— Exercise brief —
What lines in the material hold the string "bathroom"? Return every one of them.

==========

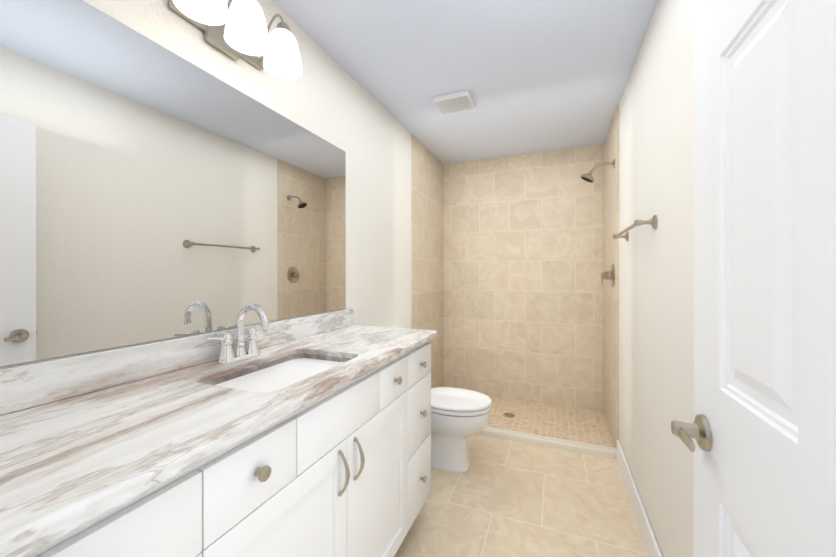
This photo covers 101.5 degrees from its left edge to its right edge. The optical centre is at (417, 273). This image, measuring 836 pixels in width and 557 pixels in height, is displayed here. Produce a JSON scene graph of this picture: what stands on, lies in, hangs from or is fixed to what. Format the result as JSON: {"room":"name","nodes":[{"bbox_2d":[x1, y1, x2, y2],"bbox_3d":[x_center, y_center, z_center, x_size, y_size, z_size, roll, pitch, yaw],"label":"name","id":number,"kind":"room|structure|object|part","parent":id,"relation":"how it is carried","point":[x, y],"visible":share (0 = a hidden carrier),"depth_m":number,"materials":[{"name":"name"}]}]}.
{"room":"bathroom","nodes":[
{"label":"bathroom","id":0,"kind":"room"},
{"bbox_2d":[0,0,443,387],"bbox_3d":[-0.415,0.060,2.093,0.127,2.426,3.591,0,0,22],"label":"wall","id":1,"kind":"structure","parent":0,"point":[327,97],"depth_m":2.15,"materials":[{"name":"white paint"}]},
{"bbox_2d":[0,0,345,366],"bbox_3d":[-0.697,-0.244,1.234,0.005,0.888,1.518,0,0,22],"label":"mirror","id":2,"kind":"object","parent":1,"relation":"attached to","point":[150,190],"visible":1,"depth_m":0.98,"materials":[{"name":"grey mirror"}]},
{"bbox_2d":[0,308,353,414],"bbox_3d":[-0.679,0.253,1.258,0.020,0.096,1.581,0,0,22],"label":"backsplash","id":3,"kind":"structure","parent":1,"relation":"attached to","point":[32,384],"depth_m":0.91,"materials":[{"name":"white stone"}]},
{"bbox_2d":[168,0,302,79],"bbox_3d":[-0.611,-0.902,1.182,0.202,0.224,0.472,0,0,22],"label":"sconce","id":4,"kind":"object","parent":1,"relation":"attached to","point":[234,29],"visible":1,"depth_m":1.20,"materials":[{"name":"white glass"}]},
{"bbox_2d":[272,0,657,163],"bbox_3d":[0.338,-1.203,1.787,1.752,0.100,3.591,0,0,22],"label":"ceiling","id":5,"kind":"structure","parent":0,"point":[532,76],"depth_m":1.86,"materials":[{"name":"white paint"}]},
{"bbox_2d":[432,90,474,114],"bbox_3d":[0.241,-1.137,2.290,0.244,0.030,0.216,0,0,22],"label":"fan","id":6,"kind":"object","parent":5,"relation":"attached to","point":[455,102],"visible":1,"depth_m":2.26,"materials":[{"name":"white plastic"}]},
{"bbox_2d":[394,434,647,556],"bbox_3d":[-0.140,1.315,0.606,1.752,0.080,4.375,0,0,22],"label":"floor","id":7,"kind":"structure","parent":0,"point":[499,497],"depth_m":1.85,"materials":[{"name":"tile"}]},
{"bbox_2d":[12,335,436,556],"bbox_3d":[-0.440,0.807,1.160,0.538,0.936,1.577,0,0,22],"label":"bathroom vanity","id":8,"kind":"object","parent":7,"relation":"on","point":[307,436],"depth_m":0.90,"materials":[{"name":"white wood"}]},
{"bbox_2d":[0,323,436,556],"bbox_3d":[-0.440,0.320,1.167,0.531,0.037,1.591,0,0,22],"label":"countertop","id":9,"kind":"structure","parent":8,"relation":"on","point":[62,462],"depth_m":0.67,"materials":[{"name":"white stone"}]},
{"bbox_2d":[204,303,271,362],"bbox_3d":[-0.578,0.202,1.178,0.156,0.198,0.243,0,0,22],"label":"faucet","id":10,"kind":"object","parent":9,"relation":"on","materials":[{"name":"silver metal"}]},
{"bbox_2d":[208,351,343,394],"bbox_3d":[-0.426,0.415,1.114,0.352,0.177,0.506,0,0,22],"label":"sink","id":11,"kind":"object","parent":9,"relation":"in","point":[272,376],"depth_m":1.16,"materials":[{"name":"white ceramic"}]},
{"bbox_2d":[431,387,491,471],"bbox_3d":[0.140,0.872,2.339,0.717,0.802,0.484,0,0,22],"label":"toilet","id":12,"kind":"object","parent":7,"relation":"on","point":[459,416],"visible":0.48,"depth_m":2.19,"materials":[{"name":"white ceramic"}]},
{"bbox_3d":[0.243,0.851,2.298,0.495,0.064,0.388,0,0,22],"label":"seat lid","id":13,"kind":"part","parent":12,"relation":"part of","materials":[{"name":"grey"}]},
{"bbox_2d":[475,426,616,458],"bbox_3d":[0.690,1.250,2.650,1.503,0.046,0.077,0,0,22],"label":"sill","id":14,"kind":"structure","parent":7,"relation":"on","point":[576,446],"depth_m":2.50,"materials":[{"name":"beige stone"}]},
{"bbox_2d":[444,145,599,410],"bbox_3d":[0.964,0.058,3.338,1.511,2.426,0.008,0,0,22],"label":"wall","id":15,"kind":"structure","parent":0,"point":[513,258],"depth_m":3.30,"materials":[{"name":"tile"}]},
{"bbox_2d":[600,0,693,556],"bbox_3d":[1.091,0.061,1.484,0.127,2.426,3.591,0,0,22],"label":"wall","id":16,"kind":"structure","parent":0,"point":[656,265],"depth_m":1.48,"materials":[{"name":"white paint"}]},
{"bbox_2d":[580,159,614,182],"bbox_3d":[1.315,-0.747,2.510,0.225,0.153,0.108,0,0,22],"label":"shower head","id":17,"kind":"object","parent":16,"relation":"attached to","point":[587,177],"visible":1,"depth_m":2.50},
{"bbox_2d":[601,264,614,286],"bbox_3d":[1.403,0.016,2.539,0.082,0.172,0.172,0,0,22],"label":"shower valve","id":18,"kind":"object","parent":16,"relation":"attached to","point":[610,275],"visible":1,"depth_m":2.51,"materials":[{"name":"silver metal"}]},
{"bbox_2d":[613,215,656,240],"bbox_3d":[1.105,-0.222,1.778,0.080,0.062,0.677,0,0,22],"label":"towel rail","id":19,"kind":"object","parent":16,"relation":"attached to","point":[652,222],"visible":1,"depth_m":1.50,"materials":[{"name":"silver metal"}]},
{"bbox_2d":[617,440,662,556],"bbox_3d":[0.884,1.204,1.144,0.014,0.140,2.558,0,0,22],"label":"baseboard","id":20,"kind":"structure","parent":16,"relation":"attached to","point":[651,545],"depth_m":1.72,"materials":[{"name":"white wood"}]},
{"bbox_3d":[-0.312,0.063,0.179,1.512,2.426,0.120,0,0,22],"label":"wall","id":21,"kind":"structure","parent":0,"visible":0},
{"bbox_2d":[693,0,835,556],"bbox_3d":[0.457,0.250,0.358,0.035,2.028,0.782,0,0,22],"label":"door leaf","id":22,"kind":"structure","parent":21,"relation":"in","point":[765,252],"depth_m":0.48,"materials":[{"name":"white"}]},
{"bbox_2d":[671,414,711,451],"bbox_3d":[0.576,0.313,0.671,0.130,0.067,0.131,0,0,22],"label":"door handle","id":23,"kind":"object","parent":22,"relation":"attached to","point":[699,430],"depth_m":0.66,"materials":[{"name":"silver metal"}]},
{"label":"outside","id":24,"kind":"structure","parent":0,"visible":0},
{"bbox_2d":[486,396,615,447],"bbox_3d":[0.845,1.293,3.045,1.752,0.118,0.885,0,0,22],"label":"mosaic","id":25,"kind":"object","parent":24,"point":[570,423],"visible":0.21,"depth_m":2.84},
{"bbox_2d":[503,413,514,417],"bbox_3d":[0.793,1.232,2.967,0.100,0.005,0.100,0,0,22],"label":"shower drain","id":26,"kind":"object","parent":25,"relation":"on","point":[510,415],"visible":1,"depth_m":2.95,"materials":[{"name":"silver metal"}]}
]}

==========

— Task answer —
{"room":"bathroom","nodes":[
{"label":"bathroom","id":0,"kind":"room"},
{"bbox_2d":[12,335,436,556],"bbox_3d":[-0.440,0.807,1.160,0.538,0.936,1.577,0,0,22],"label":"bathroom vanity","id":8,"kind":"object","parent":7,"relation":"on","point":[307,436],"depth_m":0.90,"materials":[{"name":"white wood"}]},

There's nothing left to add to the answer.